→ Description of the task
After finding the line with "Listener documentation. [40, 715, 130, 726]" in the entries below, copy that line and each one after it exactly, through the last line, and omit pictures.

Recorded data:
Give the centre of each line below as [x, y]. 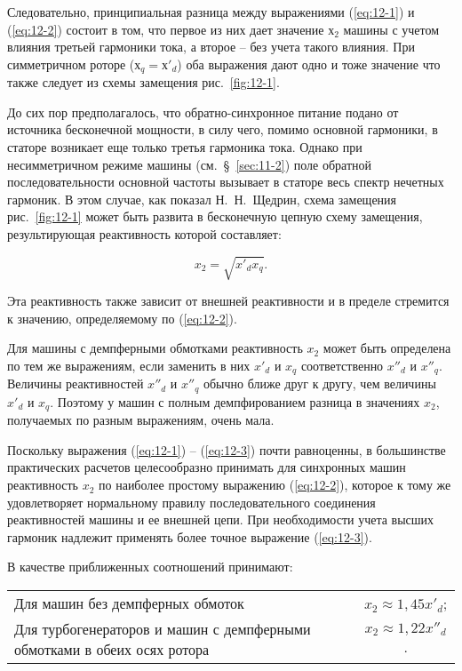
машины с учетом [391, 29]
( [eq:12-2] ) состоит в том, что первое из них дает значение [166, 29]
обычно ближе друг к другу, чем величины [319, 383]
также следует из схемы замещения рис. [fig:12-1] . [143, 82]
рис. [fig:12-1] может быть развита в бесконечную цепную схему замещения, [215, 216]
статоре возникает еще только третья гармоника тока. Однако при [185, 147]
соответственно [342, 365]
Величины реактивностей [76, 383]
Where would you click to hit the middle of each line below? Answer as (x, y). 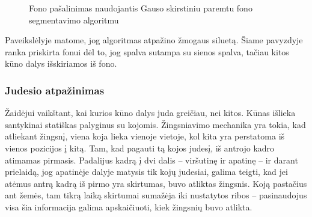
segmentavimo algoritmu (74, 20)
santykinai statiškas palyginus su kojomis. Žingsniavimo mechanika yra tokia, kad (155, 124)
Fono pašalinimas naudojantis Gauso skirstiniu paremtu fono (141, 8)
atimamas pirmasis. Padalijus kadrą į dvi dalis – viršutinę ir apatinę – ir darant (151, 160)
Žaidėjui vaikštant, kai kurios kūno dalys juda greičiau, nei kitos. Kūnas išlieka (150, 113)
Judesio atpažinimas (55, 90)
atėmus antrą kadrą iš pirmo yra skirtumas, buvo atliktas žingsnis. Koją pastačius (156, 183)
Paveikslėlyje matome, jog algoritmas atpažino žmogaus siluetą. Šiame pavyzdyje (154, 40)
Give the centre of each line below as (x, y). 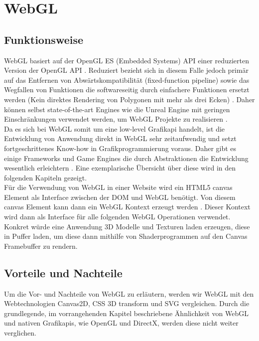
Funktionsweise (44, 39)
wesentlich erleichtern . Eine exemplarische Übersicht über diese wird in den (120, 168)
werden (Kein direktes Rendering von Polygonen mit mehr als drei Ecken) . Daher (129, 99)
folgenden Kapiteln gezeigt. (46, 177)
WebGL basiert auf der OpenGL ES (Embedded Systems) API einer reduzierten (127, 60)
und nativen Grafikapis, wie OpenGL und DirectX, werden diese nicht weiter (121, 323)
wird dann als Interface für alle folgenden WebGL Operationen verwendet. (117, 217)
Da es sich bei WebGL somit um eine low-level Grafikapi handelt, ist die (115, 128)
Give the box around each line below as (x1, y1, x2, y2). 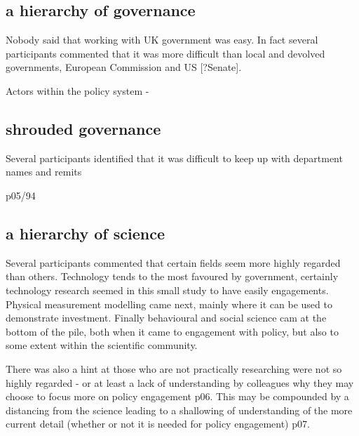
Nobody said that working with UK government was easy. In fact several (6, 32, 318, 47)
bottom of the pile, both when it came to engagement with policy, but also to (6, 324, 339, 338)
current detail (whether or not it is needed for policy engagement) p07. (6, 416, 310, 431)
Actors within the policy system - (6, 83, 149, 98)
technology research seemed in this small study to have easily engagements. (6, 282, 329, 297)
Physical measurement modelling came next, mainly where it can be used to (6, 296, 332, 311)
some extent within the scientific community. (6, 338, 198, 352)
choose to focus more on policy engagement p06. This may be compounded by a (6, 389, 349, 404)
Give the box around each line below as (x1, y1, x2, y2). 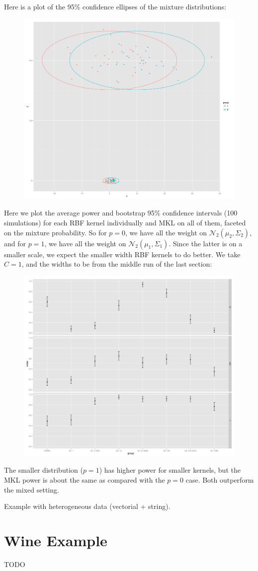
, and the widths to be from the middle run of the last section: (21, 259, 212, 269)
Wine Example (4, 530, 107, 550)
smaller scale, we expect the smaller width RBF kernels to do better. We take (4, 249, 241, 259)
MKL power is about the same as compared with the (4, 475, 165, 485)
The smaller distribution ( (4, 465, 83, 475)
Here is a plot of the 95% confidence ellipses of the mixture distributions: (4, 1, 226, 11)
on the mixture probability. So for (4, 227, 107, 237)
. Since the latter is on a (169, 238, 243, 248)
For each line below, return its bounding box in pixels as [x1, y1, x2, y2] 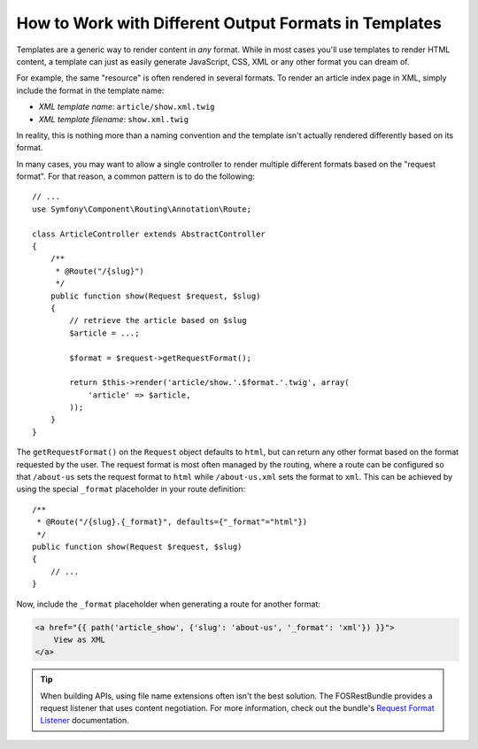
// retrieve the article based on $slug [69, 315, 247, 326]
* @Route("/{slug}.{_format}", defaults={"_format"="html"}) [36, 517, 308, 527]
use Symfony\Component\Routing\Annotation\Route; [32, 204, 252, 214]
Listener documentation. [40, 715, 130, 726]
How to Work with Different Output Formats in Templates [16, 13, 442, 33]
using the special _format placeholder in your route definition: [16, 483, 246, 495]
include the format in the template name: [16, 85, 165, 96]
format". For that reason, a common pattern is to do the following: [16, 171, 256, 181]
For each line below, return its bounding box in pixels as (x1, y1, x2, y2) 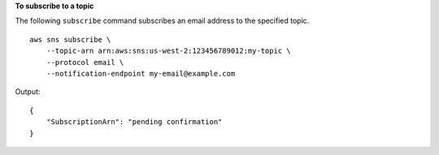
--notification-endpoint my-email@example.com (46, 69, 236, 78)
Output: (15, 87, 41, 97)
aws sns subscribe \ (29, 35, 111, 44)
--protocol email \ (46, 58, 124, 67)
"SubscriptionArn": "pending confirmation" (46, 118, 223, 127)
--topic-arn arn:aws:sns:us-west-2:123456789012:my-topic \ (46, 46, 292, 56)
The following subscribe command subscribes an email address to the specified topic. (15, 16, 310, 26)
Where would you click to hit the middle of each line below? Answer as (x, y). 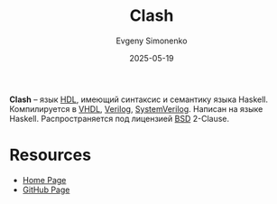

→ Task output
Listener documentation. [40, 715, 130, 726]
How to Work with Different Output Formats in Templates [16, 13, 442, 33]
using the special _format placeholder in your route definition: [16, 483, 246, 495]
include the format in the template name: [16, 85, 165, 96]
format". For that reason, a common pattern is to do the following: [16, 171, 256, 181]
For each line below, return its bounding box in pixels as (x1, y1, x2, y2) 
--notification-endpoint my-email@example.com (46, 69, 236, 78)
Output: (15, 87, 41, 97)
aws sns subscribe \ (29, 35, 111, 44)
--protocol email \ (46, 58, 124, 67)
"SubscriptionArn": "pending confirmation" (46, 118, 223, 127)
--topic-arn arn:aws:sns:us-west-2:123456789012:my-topic \ (46, 46, 292, 56)
The following subscribe command subscribes an email address to the specified topic. (15, 16, 310, 26)
Where would you click to hit the middle of each line below? Answer as (x, y). 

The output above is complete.